Lumière-Deklaration umreißt Prinzipien für die globale Filmverwaltung

KI-synthetisiert · Voreingenommenheit entfernt · Nur Fakten

Vertreter aus aller Welt verabschiedeten am Montag die Lumière-Deklaration, die 15 Prinzipien für die Zukunft des Kinos und des Bewegtbildes festlegt. Die Deklaration, die gemeinsam von Frankreich und der Republik Korea präsentiert und unter dem Co-Vorsitz ihrer jeweiligen Präsidenten einberufen wurde, zielt darauf ab, einen Rahmen für einen „Multilateralismus des Bewegtbildes“ 200 Jahre nach der ersten Fotografie und 130 Jahre nach der ersten öffentlichen Vorführung der Gebrüder Lumière zu schaffen.

Die Deklaration behauptet, dass Bewegtbilder „ein Gemeingut sind: ein Vehikel für Emotionen, Erinnerung und Wissen, für individuelle Emanzipation und kollektive Transformation“. Sie betont die Bedeutung von beabsichtigten Werken und stellt fest, dass diese „unersetzlich bleiben“ und die Zukunft der Branche bestimmen werden. Ein zentrales Argument der Deklaration ist, dass Bewegtbilder nicht nur dazu dienen sollten, die Aufmerksamkeit des Publikums zu erregen. „Die Aufmerksamkeit eines Publikums ist keine Ressource, die erobert werden soll, sondern ein Vertrauen, das geehrt werden muss“, heißt es.

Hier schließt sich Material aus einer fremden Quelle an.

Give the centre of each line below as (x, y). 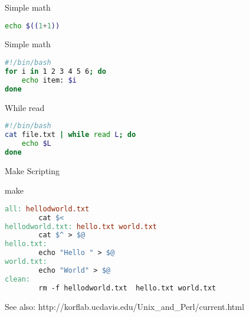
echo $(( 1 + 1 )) (32, 26)
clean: (17, 279)
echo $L (36, 143)
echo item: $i (49, 80)
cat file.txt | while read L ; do (71, 135)
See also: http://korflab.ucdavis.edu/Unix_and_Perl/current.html (125, 306)
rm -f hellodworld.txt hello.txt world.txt (127, 288)
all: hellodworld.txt (47, 209)
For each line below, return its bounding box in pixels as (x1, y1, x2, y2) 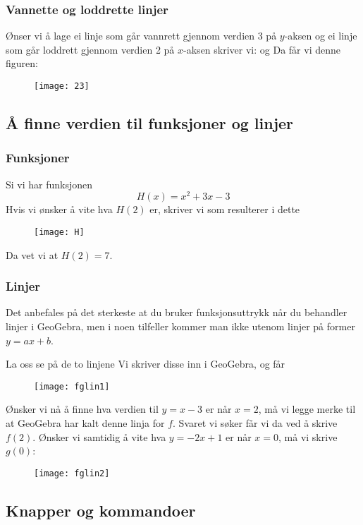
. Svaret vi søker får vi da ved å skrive (173, 416, 338, 430)
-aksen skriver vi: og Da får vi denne (183, 42, 340, 56)
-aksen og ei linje (284, 28, 357, 43)
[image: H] (34, 227, 85, 237)
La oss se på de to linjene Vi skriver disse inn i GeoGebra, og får (6, 356, 285, 371)
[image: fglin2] (34, 468, 110, 478)
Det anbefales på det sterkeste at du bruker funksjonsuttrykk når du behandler (6, 305, 347, 320)
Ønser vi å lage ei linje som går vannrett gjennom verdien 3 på (6, 28, 277, 43)
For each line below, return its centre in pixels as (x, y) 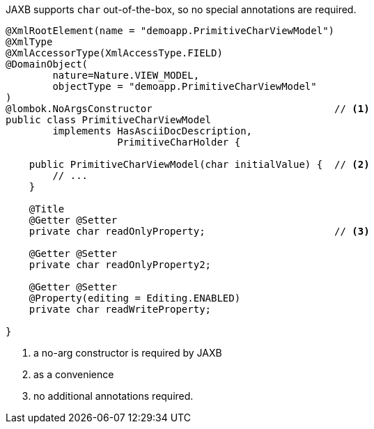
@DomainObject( (47, 64)
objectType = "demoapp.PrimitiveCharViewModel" (185, 86)
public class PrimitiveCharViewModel (109, 120)
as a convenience (74, 374)
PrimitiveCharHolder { (179, 142)
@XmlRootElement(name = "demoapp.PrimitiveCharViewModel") (170, 31)
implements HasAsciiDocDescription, (153, 131)
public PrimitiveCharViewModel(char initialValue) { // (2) (199, 164)

Das Dokument befasst sich auch mit der Bedeutung von Vielfalt in der Erzählung und kreativer Freiheit. Es fordert Unterstützung für Schöpfer, die mit „politischem, wirtschaftlichem oder sozialem Druck“ konfrontiert sind, und plädiert für eine Branche, die Sicherheit und Inklusivität priorisiert, insbesondere für Frauen. Die Deklaration betont, dass eine Branche, die Frauen ausschließt oder unter unsicheren Bedingungen arbeitet, „ein Vorbild“ in der Ausübung ihrer Macht zur Gestaltung von Darstellungen werden muss.

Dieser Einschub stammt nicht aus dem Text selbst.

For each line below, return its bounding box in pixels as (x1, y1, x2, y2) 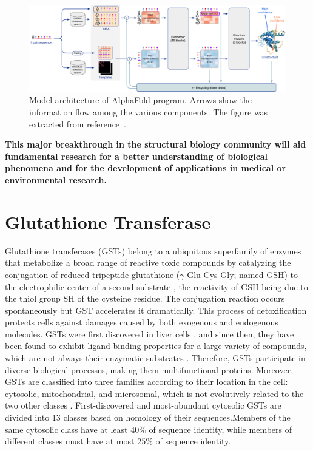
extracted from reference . (29, 117, 126, 130)
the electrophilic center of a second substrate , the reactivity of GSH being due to (5, 280, 308, 293)
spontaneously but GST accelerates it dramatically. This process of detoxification (5, 303, 307, 316)
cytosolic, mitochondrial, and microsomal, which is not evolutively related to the (5, 387, 304, 399)
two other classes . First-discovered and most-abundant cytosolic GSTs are (5, 399, 281, 412)
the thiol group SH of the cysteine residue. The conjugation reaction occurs (5, 292, 285, 305)
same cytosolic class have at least (5, 422, 128, 435)
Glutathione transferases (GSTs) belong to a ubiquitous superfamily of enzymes (5, 244, 301, 257)

Wirtschaftlich erkennt die Deklaration die audiovisuelle Industrie als „eine starke Triebkraft für Wirtschaftswachstum“ an, die Investitionen ankurbelt, Arbeitsplätze schafft und Innovationen fördert. Sie unterstreicht die Verantwortung der Distributoren, zukünftige Kreationen zu unterstützen, und fordert öffentliche Unterstützung für risikoreiche Projekte in der Anfangsphase. Internationale Koproduktionen werden ebenfalls als Möglichkeit gefördert, Risiken zu diversifizieren und Werke zu bereichern, mit dem Engagement, die Zusammenarbeit zwischen etablierten und aufstrebenden Märkten zu vertiefen.